Start of Task inputs
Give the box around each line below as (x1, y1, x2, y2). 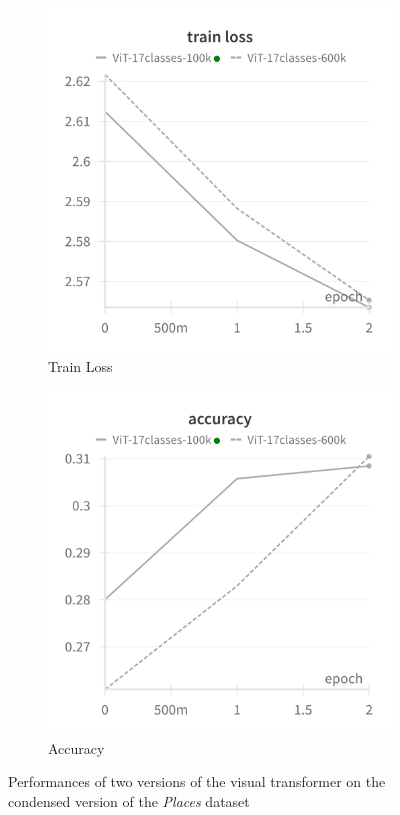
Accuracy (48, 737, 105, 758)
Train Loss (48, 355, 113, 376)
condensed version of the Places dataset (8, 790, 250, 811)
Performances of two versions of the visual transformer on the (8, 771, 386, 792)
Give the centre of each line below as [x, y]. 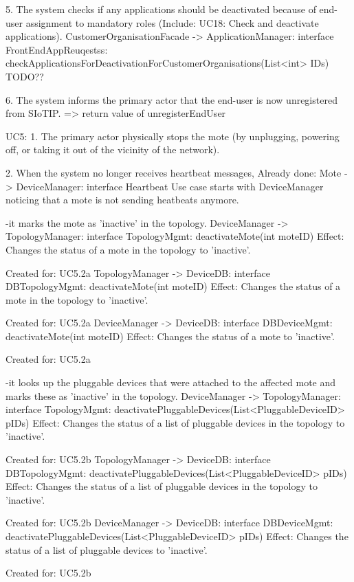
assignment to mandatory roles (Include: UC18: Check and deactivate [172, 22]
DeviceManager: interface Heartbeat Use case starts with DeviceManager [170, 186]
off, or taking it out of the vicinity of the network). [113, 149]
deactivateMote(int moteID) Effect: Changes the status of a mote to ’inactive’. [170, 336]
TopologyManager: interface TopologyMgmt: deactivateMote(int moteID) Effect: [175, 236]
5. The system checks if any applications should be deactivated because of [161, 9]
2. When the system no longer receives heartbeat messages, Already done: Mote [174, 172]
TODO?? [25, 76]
End of Task inputs
Description of the task => Locate "2. When the" in the data above. Then repeat, exactly, its line and each line after it through the last, adding nothing.

Output of the task =>
2. When the system no longer receives heartbeat messages, Already done: Mote [174, 172]
TODO?? [25, 76]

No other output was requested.